Keep an eye on your deployed models with model API health checks and logs. Domino can make sure that your endpoints are running and can alert you when they are down. Use logs to troubleshoot and audit your model APIs.
Domino monitors every model API’s health and ability to respond to new inference requests. When you update the health check settings, the model API automatically restarts.
-
Navigate to Endpoints.
-
Select a model API, then adjust the fields in Settings > Advanced:
- Initial delay
-
The time (in seconds) that Domino waits before a new model API can receive incoming requests. Change the value of this setting to delay the initialization of a model API.
- Health check period
-
How often (in seconds) Domino checks the model API health. Health check period x Failure threshold must be greater than the Override request timeout from the timeout settings.
- Timeout settings
-
The time (in seconds) that Domino lets an inference request take before timing it out. In the timeout case, Domino responds with
504 Gateway Timeout
. The default is 60 seconds. You must restart the model API for timeout setting changes to take effect. - Health check timeout
-
The length of time (in seconds) that Domino waits before it considers a health check request as failed.
- Failure threshold
-
If this number of consecutive health check requests fails, Domino considers the model API instance unrecoverable and restarts it.
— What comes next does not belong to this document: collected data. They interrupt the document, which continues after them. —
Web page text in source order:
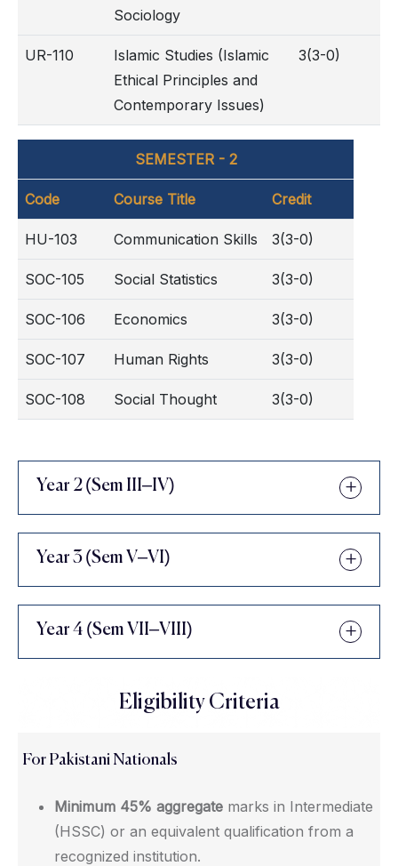
Sociology
UR-110
Islamic Studies (Islamic
Ethical Principles and
Contemporary Issues)
3(3-0)
SEMESTER - 2
Code Course Title Credit
HU-103 Communication Skills 3(3-0)
SOC-105 Social Statistics 3(3-0)
SOC-106 Economics 3(3-0)
SOC-107 Human Rights 3(3-0)
SOC-108 Social Thought 3(3-0)
Year 2 (Sem III–IV)
Year 3 (Sem V–VI)
Year 4 (Sem VII–VIII)
Eligibility Criteria
For Pakistani Nationals
Minimum 45% aggregate marks in Intermediate
(HSSC) or an equivalent qualification from a
recognized institution.

Domino offers multiple logs for troubleshooting and auditing your model APIs.
Check the Logs column for a specific model API version to view build, export, instance, or deployment logs.
-
Build Logs - Events that happened to build the image. See the build definition and metadata needed to complete the build.
-
Export Logs - Export details for the model API.
-
Instance Logs - Logs related to individual containers for a given model API instance. View all model APIs and all containers or filter the information by model API and container.
-
Deployment Logs - Chronological events related to the deployment. These events include heartbeats, jobs, deployments, and Kubernetes events. Inspect payloads that contain pod and status information. Container status information identifies where images are in the deployment and indicates their state.